Of course. Everythings easier in canada, the geese, the deer, the women. :lol: :roll:


----------



## headshot (Oct 26, 2006)

> I have heard that in the spring the snows decoys much better in SK in the spring than they do in the states as a rule...


Having never hunting snows anywhere but Sask I wouldn't know for sure but I find the leading edge birds are very jumpy. I have seen them flare from vehicals at over half a mile away. Once they get settled in, they do seem to decoy better because there just isn't the hunter pressure here.


----------



## Horker23 (Mar 2, 2006)

barebackjack said:


> Of course. Everythings easier in canada, the geese, the deer, the women. :lol: :roll:


 :rollin:


----------



## jgat (Oct 27, 2006)

lynxx69 said:


> I have heard that in the spring the snows decoys much better in SK in the spring than they do in the states as a rule... Is this true? I have seen a couple videos of spring hunts and seems to be true...


In a word "NO." They have seen thousands of decoy spreads and have been shot at continuously for 8 months. They are very wary. But the hunting can be good.


----------



## Chaws (Oct 12, 2007)

They sure do. Racist snow geese don't like american decoys.


----------



## 6162rk (Dec 5, 2004)

rome wasn't built in a day and i don't think any full videos are made in a day. remember believe half of what you see and none of what you hear.


----------



## popo (Jul 20, 2003)

6162rk said:


> rome wasn't built in a day and i don't think any full videos are made in a day. remember believe half of what you see and none of what you hear.


It must be true. I read and saw it on the internet.


----------



## Cranedeker (Sep 4, 2008)

I've set up on some pretty amazing looking shoots in Sask even in the fall and had typical snow goose reactions... high, wide and everywhere but feet down in my dekes!

I'm heading out there as soon as the snow clears up but I don't think it's much different than anywhere else.
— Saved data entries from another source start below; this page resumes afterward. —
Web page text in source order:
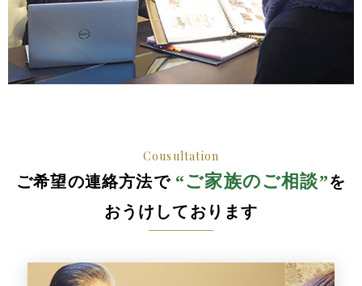
Cousultation
ご希望の連絡方法で “ご家族のご相談”を
おうけしております
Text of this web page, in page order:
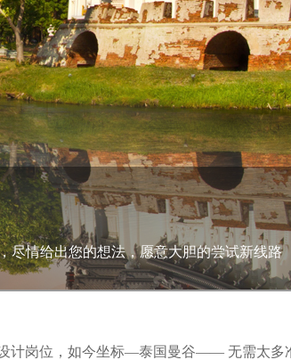
尽情给出您的想法，愿意大胆的尝试新线路
计岗位，如今坐标—泰国曼谷—— 无需太多
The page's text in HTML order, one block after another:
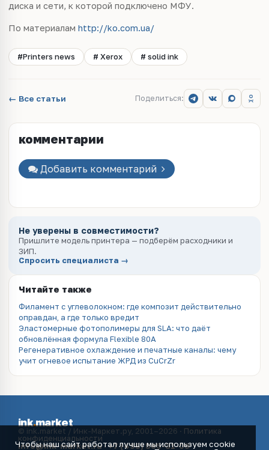
диска и сети, к которой подключено МФУ.
По материалам http://ko.com.ua/
#Printers news # Xerox # solid ink
← Все статьи Поделиться:
комментарии
Добавить комментарий
Не уверены в совместимости?
Пришлите модель принтера — подберём расходники и
ЗИП.
Спросить специалиста →
Читайте также
Филамент с углеволокном: где композит действительно
оправдан, а где только вредит
Эластомерные фотополимеры для SLA: что даёт
обновлённая формула Flexible 80A
Регенеративное охлаждение и печатные каналы: чему
учит огневое испытание ЖРД из CuCrZr
ink.market
© ink.market / Инк-Маркет.ру, 2001–2026 · Политика
конфиденциальности
info@ink-market.ru·+7 (495) 565-31-09
Чтобы наш сайт работал лучше мы используем cookie

You're still competing with wave after wave of live birds following "the string". I'm going to give a serious try to decoying them this year but I'm expecting a lot of frustration. Hopefully a couple of days will go great though.
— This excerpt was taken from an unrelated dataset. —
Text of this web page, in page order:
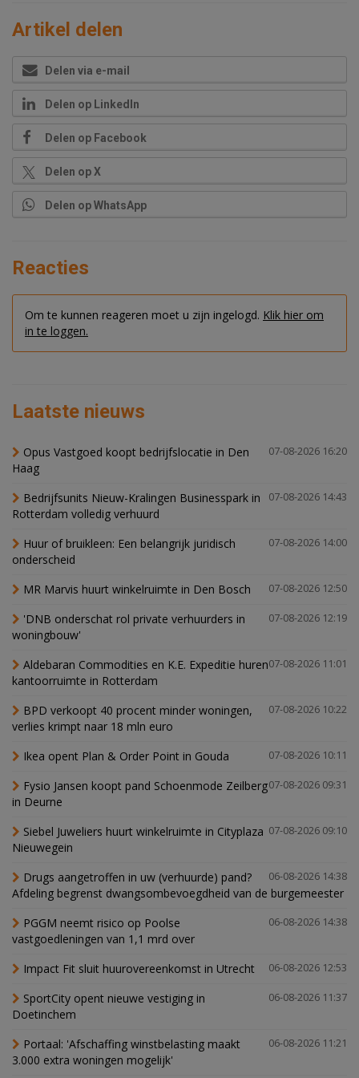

As for the amazing video footage - the Nodak 335 shoot was awesome and "Snowstorm" is amazing - but seriously - how many days did they film to get that footage? Fresh off the arctic is one thing, but springtime snows in Sask have been pounded all the way south and all the way North again. There can't be anything that magical about crossing the border...

Anyone think I might be trying to cover my spots though?? 8) Haha!

Shoot 'em wherever you can find 'em boys! :sniper:


----------



## KEN W (Feb 22, 2002)

I believe that Nodak 335 shoot was in the spring and all in one day.


----------



## Cranedeker (Sep 4, 2008)

KEN W said:


> I believe that Nodak 335 shoot was in the spring and all in one day.


I agree with you. That was one awesome morning and everyone should buy that video! That was an incredible hunt. All I was saying is it can take a lot of days to put together good footage even in Saskatchewan.

That Nodak hunt was insane! :jammin:


----------



## trikortreat (Dec 10, 2008)

barebackjack said:


> Of course. Everythings easier in canada, the geese, the deer, the women. :lol: :roll:


 :lame: :splat:


----------



## Zekeland (Oct 6, 2005)

> There can't be anything that magical about crossing the border...


I tend to disagree, especially during spring. *No* pressure equals relaxed birds, even snows, even adult snows.

When you don't get jumped for days on end and can relax , so to speak, birds will decoy.


----------



## B.D.B. (Jan 9, 2008)

Chaws said:


> They sure do. Racist snow geese don't like american decoys.


Americans aren't a race... :wink:


----------